# Design steps for a choke inductor

chokefilterinductormains

I want to filter out high frequency noise on my power line. At first, I was considering to use an LC filter on the line; but then, I learned about choke filters are used exactly for this purpose. However, I can't find anything specifically about choke inductors on Google since 'choke' word alone is common in the language and if I added the word 'inductor', I end up with inductor tutorials containing the word 'choke'.

The noise is superimposed on the mains voltage for some background reason. The voltage on the resistive load without any filtering is as expressed below.

$$V_\text{LOAD} = 120\sqrt{2}\sin(2\pi60t) + 5\sin(2\pi50000t) \quad\text{Volts}.$$

I want to design this choke filter myself by using a ferrite E-core which already exists in my inventory. I roughly know the basics for the transformer design. At the nominal working frequency, the primary side inductive reactance must be small enough to keep the magnetizing current small. I understand that my choke must behave as a voltage transformer at 50kHz by inducing a reverse voltage same in magnitude. I also understand that it should have negligible effect on the 60Hz line voltage.

But how? What are the critical design parameters that will make the choke allow the 60Hz signal while blocking the 50kHz one? I think the number of turns will be same, thus the winding self inductances will be the same as well. The winding inductances must be on of the critical parameters. What are the other parameters of design? Can you please shortly summarize me the design steps?

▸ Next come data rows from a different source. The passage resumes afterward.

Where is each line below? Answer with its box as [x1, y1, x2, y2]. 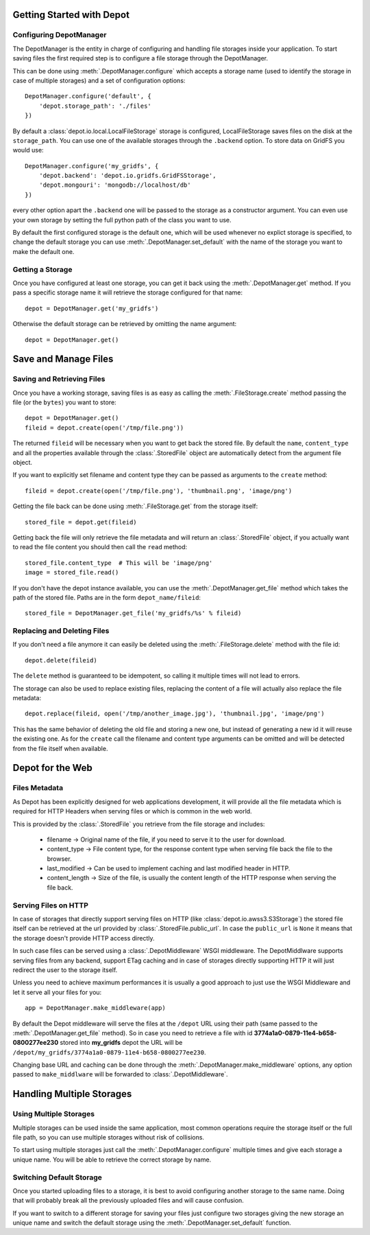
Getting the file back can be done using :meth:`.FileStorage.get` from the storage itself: [12, 502, 258, 511]
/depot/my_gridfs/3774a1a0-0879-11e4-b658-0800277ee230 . [12, 1048, 206, 1057]
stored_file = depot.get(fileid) [25, 518, 137, 526]
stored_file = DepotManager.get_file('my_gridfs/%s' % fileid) [25, 610, 242, 617]
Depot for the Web [12, 762, 92, 774]
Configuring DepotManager [12, 30, 107, 40]
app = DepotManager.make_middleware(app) [25, 1004, 166, 1012]
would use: [12, 146, 44, 154]

Also, I browsed some commercial products. They specify a saturation current limit. Why does a choke inductor saturate? I mean, the current flows through the windings in reverse direction which will create reversely flowing fluxes in the core and they will cancel out each other making the net flux zero technically. What causes the core saturation in choke inductors?

impedance = \$j\omega (L - M)\$ where L is the inductance of a winding and M is the mutual inductance between windings. M is usually very close in value to L therefore the net inductance for differential signals is lower than for common mode signals. For common-mode currents, the impedance is \$j\omega (L + M)\$ i.e. significantly more than for differential currents.